What you need to do => Copy, word for word, the lines below from the one containing "για καφέ ή άλλα" up to and including the one containing "Northstar [51, 183]", with pictures left out.

Task data =>

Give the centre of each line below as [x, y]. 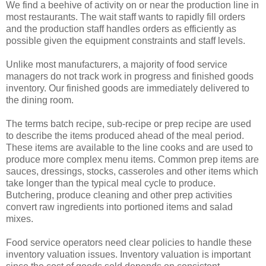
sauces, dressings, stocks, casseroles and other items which [132, 172]
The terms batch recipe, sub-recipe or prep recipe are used [129, 124]
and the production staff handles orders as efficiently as [121, 29]
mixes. [20, 219]
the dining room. [40, 100]
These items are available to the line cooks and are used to [129, 148]
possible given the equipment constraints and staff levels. [126, 41]
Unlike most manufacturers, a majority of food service [117, 65]
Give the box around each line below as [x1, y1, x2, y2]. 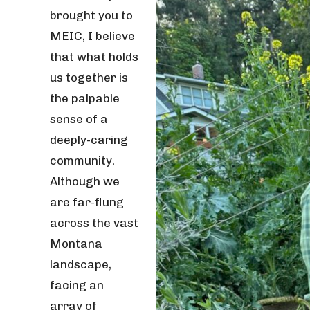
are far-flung [50, 195, 124, 209]
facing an [50, 278, 104, 292]
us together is [50, 71, 128, 84]
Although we [50, 174, 120, 188]
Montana [50, 237, 102, 250]
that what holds [50, 50, 138, 64]
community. [50, 154, 115, 167]
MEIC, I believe [50, 29, 135, 43]
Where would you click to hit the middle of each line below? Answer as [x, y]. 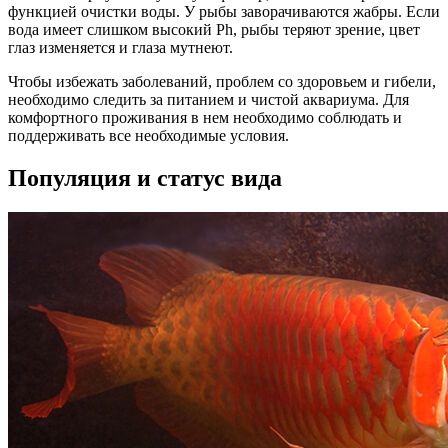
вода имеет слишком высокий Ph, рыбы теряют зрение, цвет [214, 29]
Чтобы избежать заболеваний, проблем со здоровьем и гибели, [222, 81]
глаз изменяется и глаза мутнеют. [120, 47]
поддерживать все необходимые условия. [148, 135]
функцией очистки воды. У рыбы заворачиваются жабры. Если [224, 11]
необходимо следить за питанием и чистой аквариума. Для [208, 99]
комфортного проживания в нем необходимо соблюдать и [205, 117]
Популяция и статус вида [145, 177]
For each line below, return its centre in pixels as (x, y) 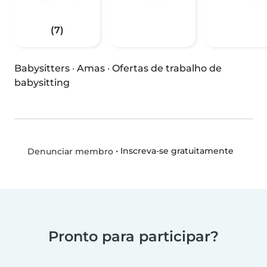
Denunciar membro (69, 151)
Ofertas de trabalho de (167, 68)
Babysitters (42, 68)
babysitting (42, 83)
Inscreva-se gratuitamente (177, 151)
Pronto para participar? (133, 236)
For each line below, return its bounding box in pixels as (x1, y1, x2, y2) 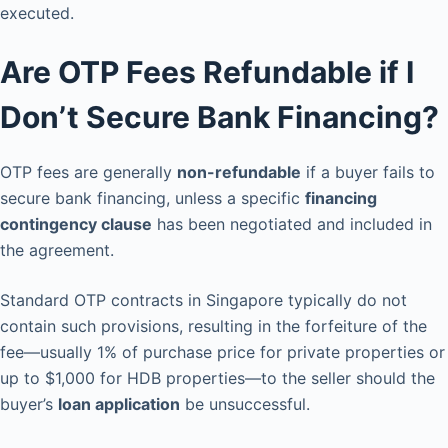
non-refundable (177, 162, 301, 183)
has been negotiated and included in (152, 214, 432, 235)
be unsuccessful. (180, 394, 310, 415)
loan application (58, 394, 180, 415)
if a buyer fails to (301, 162, 435, 183)
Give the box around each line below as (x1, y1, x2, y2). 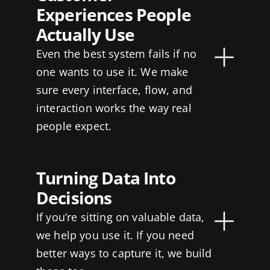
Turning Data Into (36, 166, 175, 190)
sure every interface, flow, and (36, 83, 192, 98)
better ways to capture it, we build (36, 246, 212, 261)
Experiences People (36, 3, 191, 27)
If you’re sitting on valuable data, (36, 210, 205, 225)
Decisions (36, 186, 112, 210)
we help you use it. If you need (36, 228, 194, 243)
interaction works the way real (36, 101, 192, 116)
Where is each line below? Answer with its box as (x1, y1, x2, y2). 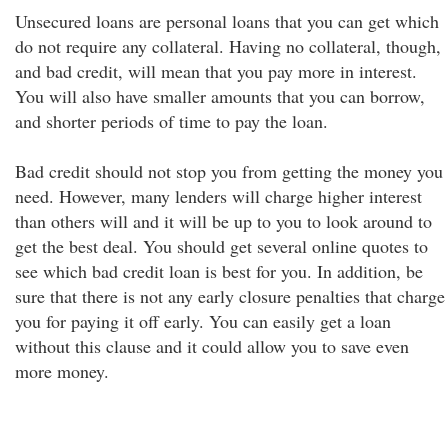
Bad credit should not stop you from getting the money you (15, 159, 443, 183)
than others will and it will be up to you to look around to (15, 209, 432, 233)
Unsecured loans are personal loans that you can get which (15, 9, 439, 33)
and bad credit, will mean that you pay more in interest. (15, 59, 417, 83)
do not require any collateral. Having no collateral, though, (15, 34, 441, 58)
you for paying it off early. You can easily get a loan (15, 309, 391, 333)
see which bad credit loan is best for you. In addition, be (15, 259, 423, 283)
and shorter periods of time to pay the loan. (15, 109, 328, 133)
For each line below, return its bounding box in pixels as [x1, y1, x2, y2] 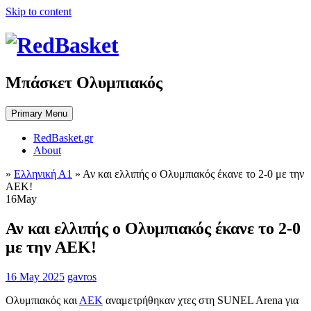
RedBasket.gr [33, 131, 93, 144]
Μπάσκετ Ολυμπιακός [6, 73, 162, 92]
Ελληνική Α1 [14, 167, 72, 180]
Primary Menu [11, 108, 67, 119]
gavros [67, 270, 96, 283]
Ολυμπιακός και [6, 294, 79, 306]
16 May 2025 [6, 270, 65, 283]
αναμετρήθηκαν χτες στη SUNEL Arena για [103, 294, 299, 306]
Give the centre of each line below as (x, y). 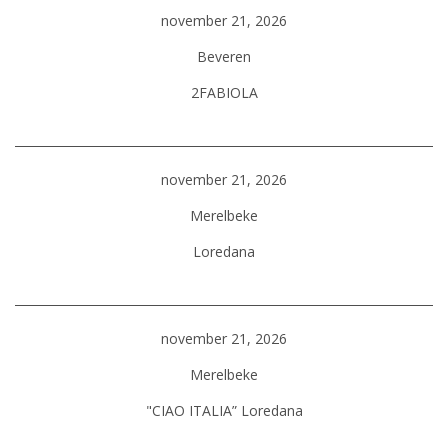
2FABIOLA (224, 92)
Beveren (224, 56)
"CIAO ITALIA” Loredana (224, 410)
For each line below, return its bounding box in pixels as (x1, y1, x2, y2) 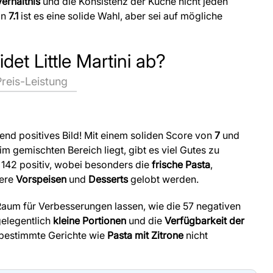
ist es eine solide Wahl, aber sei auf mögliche (18, 10, 222, 23)
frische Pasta (152, 158, 210, 171)
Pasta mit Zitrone (107, 229, 183, 242)
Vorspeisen (16, 173, 66, 186)
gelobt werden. (128, 173, 199, 186)
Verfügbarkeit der (165, 214, 244, 227)
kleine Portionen (53, 214, 126, 227)
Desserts (88, 173, 128, 186)
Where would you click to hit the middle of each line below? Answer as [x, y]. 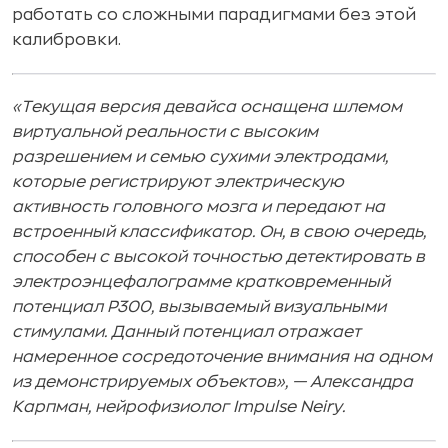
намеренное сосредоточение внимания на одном [222, 356]
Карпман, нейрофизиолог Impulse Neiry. [178, 406]
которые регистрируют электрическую [178, 181]
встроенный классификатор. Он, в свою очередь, [219, 231]
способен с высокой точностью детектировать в [218, 256]
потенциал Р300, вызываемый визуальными [199, 306]
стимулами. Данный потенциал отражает [186, 331]
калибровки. [66, 39]
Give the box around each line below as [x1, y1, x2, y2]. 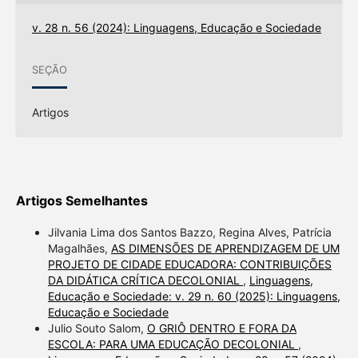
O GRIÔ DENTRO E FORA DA [146, 321, 296, 336]
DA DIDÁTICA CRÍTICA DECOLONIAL [47, 273, 243, 288]
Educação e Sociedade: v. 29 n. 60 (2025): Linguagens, [47, 289, 340, 304]
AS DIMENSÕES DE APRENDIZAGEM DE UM [110, 241, 340, 256]
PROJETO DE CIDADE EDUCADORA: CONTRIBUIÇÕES [47, 257, 332, 272]
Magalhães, [47, 241, 111, 256]
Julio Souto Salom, [47, 321, 147, 336]
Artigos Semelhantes [15, 193, 148, 209]
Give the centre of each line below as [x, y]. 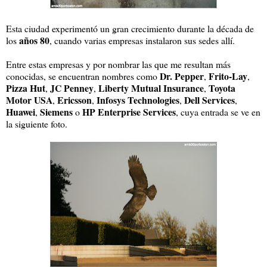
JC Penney [72, 88]
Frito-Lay [228, 76]
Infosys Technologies [138, 100]
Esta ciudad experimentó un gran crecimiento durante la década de [130, 28]
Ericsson [74, 100]
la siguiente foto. [37, 123]
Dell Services [209, 100]
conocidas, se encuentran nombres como [83, 76]
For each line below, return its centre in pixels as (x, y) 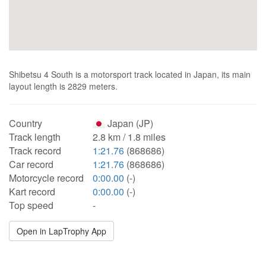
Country (26, 123)
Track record (35, 151)
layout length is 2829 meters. (63, 86)
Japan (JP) (129, 123)
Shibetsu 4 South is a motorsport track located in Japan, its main (130, 74)
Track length (35, 137)
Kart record (32, 191)
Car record (31, 164)
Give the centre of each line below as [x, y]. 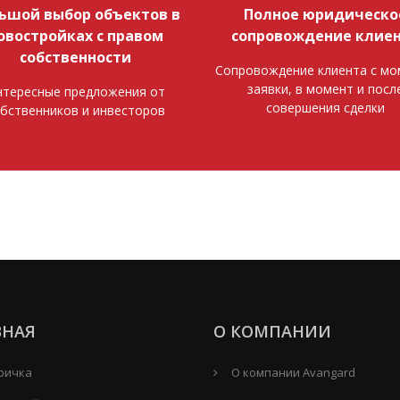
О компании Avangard [293, 372]
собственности [75, 57]
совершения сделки [325, 108]
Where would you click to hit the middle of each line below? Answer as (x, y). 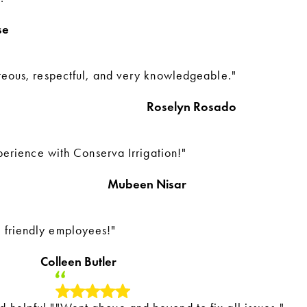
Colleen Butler (78, 261)
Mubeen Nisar (147, 184)
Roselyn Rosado (191, 107)
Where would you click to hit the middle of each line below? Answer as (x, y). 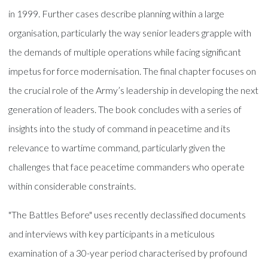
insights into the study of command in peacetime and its (120, 128)
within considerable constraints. (72, 185)
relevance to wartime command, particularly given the (117, 147)
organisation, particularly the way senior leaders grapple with (130, 32)
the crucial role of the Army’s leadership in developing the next (134, 90)
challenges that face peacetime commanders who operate (127, 166)
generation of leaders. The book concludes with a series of (125, 109)
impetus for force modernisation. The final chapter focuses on (133, 71)
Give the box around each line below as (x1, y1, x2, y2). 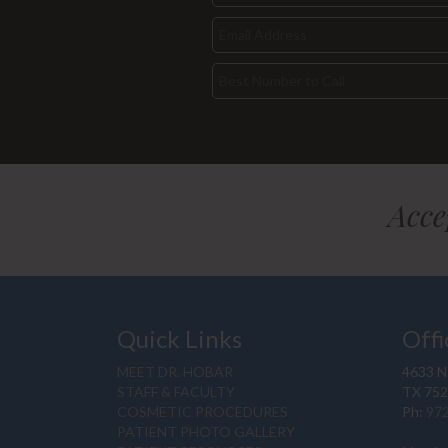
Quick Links (117, 324, 242, 354)
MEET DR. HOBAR (117, 363, 233, 381)
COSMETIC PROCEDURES (117, 403, 288, 421)
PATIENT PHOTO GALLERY (117, 423, 295, 441)
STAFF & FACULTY (117, 383, 235, 401)
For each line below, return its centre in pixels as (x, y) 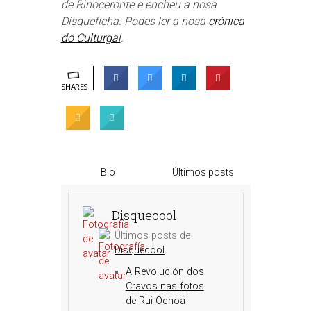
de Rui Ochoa (155, 301)
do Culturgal (91, 38)
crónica (226, 21)
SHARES (74, 86)
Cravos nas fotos (165, 286)
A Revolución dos (165, 272)
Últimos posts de (152, 236)
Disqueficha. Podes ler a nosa (134, 21)
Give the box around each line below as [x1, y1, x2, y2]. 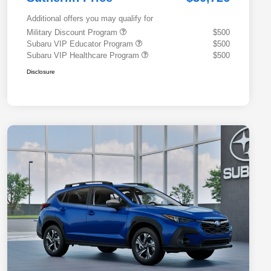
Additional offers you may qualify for [27, 14, 153, 24]
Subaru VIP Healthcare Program [27, 51, 142, 60]
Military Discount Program [27, 28, 120, 38]
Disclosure [27, 68, 55, 76]
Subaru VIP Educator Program [27, 39, 135, 49]
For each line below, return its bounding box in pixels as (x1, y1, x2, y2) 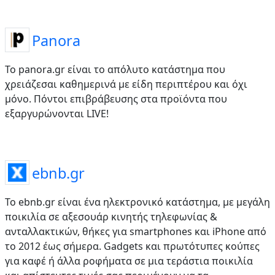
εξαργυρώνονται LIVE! (5, 106, 109, 120)
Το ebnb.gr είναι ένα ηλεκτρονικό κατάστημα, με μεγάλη (5, 195, 270, 209)
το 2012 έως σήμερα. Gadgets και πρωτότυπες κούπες (5, 239, 260, 253)
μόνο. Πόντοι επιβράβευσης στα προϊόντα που (5, 91, 227, 106)
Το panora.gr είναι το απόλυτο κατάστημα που (5, 62, 225, 76)
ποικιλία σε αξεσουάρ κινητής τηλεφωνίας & (5, 209, 217, 223)
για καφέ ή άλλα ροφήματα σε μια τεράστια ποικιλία (5, 254, 253, 268)
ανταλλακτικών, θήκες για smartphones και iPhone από (5, 224, 266, 238)
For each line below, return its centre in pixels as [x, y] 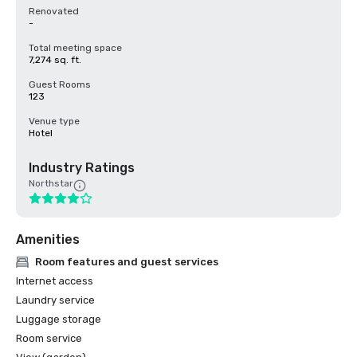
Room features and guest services [127, 262]
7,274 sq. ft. [55, 60]
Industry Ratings [82, 168]
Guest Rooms [60, 84]
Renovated [54, 11]
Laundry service [55, 300]
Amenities [48, 239]
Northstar [51, 183]
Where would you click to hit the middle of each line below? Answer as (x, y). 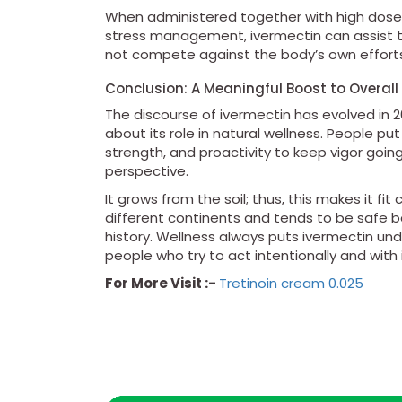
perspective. (147, 171)
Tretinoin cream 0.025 (291, 284)
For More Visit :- (162, 284)
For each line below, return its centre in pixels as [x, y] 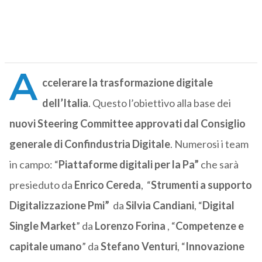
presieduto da [42, 185]
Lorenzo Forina [130, 226]
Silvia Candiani [160, 206]
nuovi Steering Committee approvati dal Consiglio [127, 124]
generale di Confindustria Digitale [89, 144]
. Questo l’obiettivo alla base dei [159, 103]
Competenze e [209, 226]
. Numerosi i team [209, 144]
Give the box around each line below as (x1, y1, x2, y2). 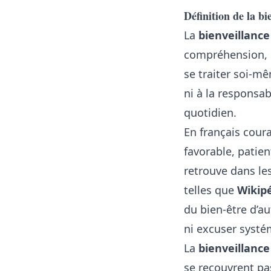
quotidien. (184, 105, 237, 120)
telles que (184, 183, 237, 197)
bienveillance (198, 28, 270, 42)
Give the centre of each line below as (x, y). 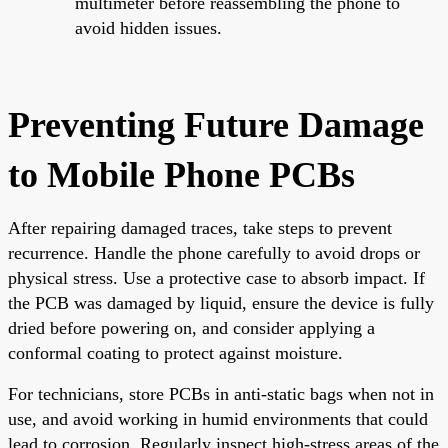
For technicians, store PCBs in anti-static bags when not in (221, 393)
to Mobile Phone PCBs (181, 174)
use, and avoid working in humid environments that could (218, 418)
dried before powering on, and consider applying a (191, 327)
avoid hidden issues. (148, 27)
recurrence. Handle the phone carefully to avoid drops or (214, 252)
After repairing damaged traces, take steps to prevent (200, 227)
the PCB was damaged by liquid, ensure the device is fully (221, 302)
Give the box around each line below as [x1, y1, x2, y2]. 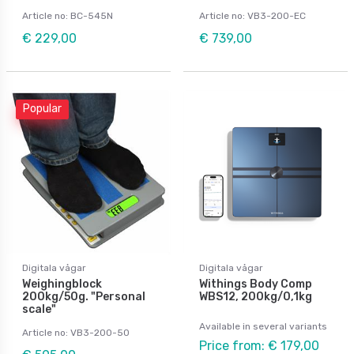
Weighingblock [22, 277, 102, 291]
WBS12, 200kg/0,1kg [199, 289, 312, 303]
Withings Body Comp [199, 277, 312, 291]
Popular [22, 102, 62, 116]
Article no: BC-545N [22, 9, 113, 21]
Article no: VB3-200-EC [199, 9, 306, 21]
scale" [22, 302, 56, 316]
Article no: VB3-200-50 [22, 326, 130, 338]
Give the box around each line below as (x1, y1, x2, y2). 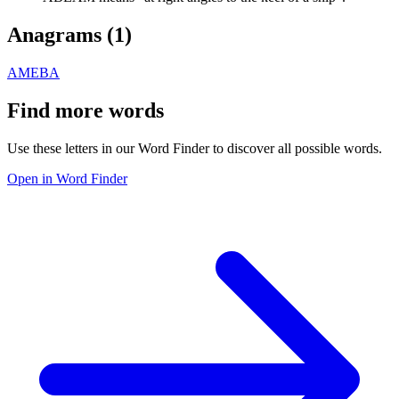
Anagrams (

Answer box =>
για καφέ ή άλλα ροφήματα σε μια τεράστια ποικιλία (5, 254, 253, 268)
ανταλλακτικών, θήκες για smartphones και iPhone από (5, 224, 266, 238)
For each line below, return its centre in pixels as [x, y] 
Room features and guest services [127, 262]
7,274 sq. ft. [55, 60]
Industry Ratings [82, 168]
Guest Rooms [60, 84]
Renovated [54, 11]
Laundry service [55, 300]
Amenities [48, 239]
Northstar [51, 183]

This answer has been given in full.